With all pictures omitted, return verbatim the lines from the beginning of the records below through the line containing "and ruled an".

++++++++

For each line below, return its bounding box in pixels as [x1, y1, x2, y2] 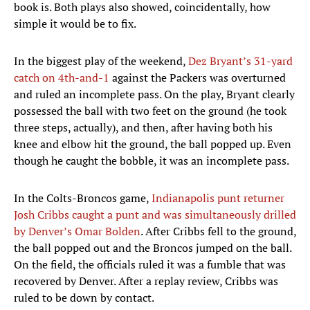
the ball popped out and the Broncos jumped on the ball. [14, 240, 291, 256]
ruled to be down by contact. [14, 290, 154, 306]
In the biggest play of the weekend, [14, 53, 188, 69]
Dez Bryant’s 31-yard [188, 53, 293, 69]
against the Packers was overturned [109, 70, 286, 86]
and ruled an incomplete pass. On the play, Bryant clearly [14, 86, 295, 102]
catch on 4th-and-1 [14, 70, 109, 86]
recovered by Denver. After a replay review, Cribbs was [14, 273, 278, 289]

++++++++

→ RESPONSE TO THE TASK:
For each line below, return its bounding box in pixels as [x1, y1, x2, y2] 
the ball popped out and the Broncos jumped on the ball. [14, 240, 291, 256]
ruled to be down by contact. [14, 290, 154, 306]
In the biggest play of the weekend, [14, 53, 188, 69]
Dez Bryant’s 31-yard [188, 53, 293, 69]
against the Packers was overturned [109, 70, 286, 86]
and ruled an incomplete pass. On the play, Bryant clearly [14, 86, 295, 102]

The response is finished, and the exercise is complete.